Growth hormone is synthesized between 10 p.m. and 3 a.m., so insufficient sleep drastically reduces its production. Preventing its decline requires healthy sleep habits, stress management, and supplements (such as amino acids). Bioidentical growth hormone therapy may also be prescribed.
Hormone Melatonin
What does it affect?
Widely known as the “sleep hormone,” melatonin has a broader range of properties. It aids adaptation, rest, and recovery, supports cognitive functions, boosts immunity, regulates growth hormone synthesis, balances other hormones, and helps combat stress. Melatonin also regulates blood pressure and protects against cancer. Moreover, it is a natural "antidote" to cortisol—the most destructive stress hormone that harms both physical and mental health. Optimal melatonin levels ensure healthy sleep, which in turn promotes a normal metabolism and protects against infectious, cardiovascular, and neurodegenerative diseases.
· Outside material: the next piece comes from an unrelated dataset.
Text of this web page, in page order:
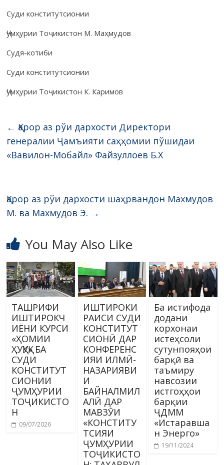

What happens when it's deficient?
Melatonin imbalance is easy to spot: dark circles under the eyes, a tired appearance, sleepiness, puffiness, and a worried look. People who don’t sleep well are easy to identify. Irritability, insomnia, and disordered eating often follow, as the body tries to compensate for chronic energy deficits by overeating. Ultimately, melatonin deficiency and lack of sleep lead to obesity, diabetes, hypertension, accelerated aging, weakened immunity, and a cascade of related diseases.
How to maintain it?
Melatonin levels are critically reduced by the habit of going to bed late, stress, excessive lighting, and blue light from TVs and gadgets. To normalize levels, focus on a healthy routine, avoid screens before bed, and work on stress resilience. A healthy lifestyle and restorative supplementation are essential. Bioidentical melatonin may also be prescribed orally.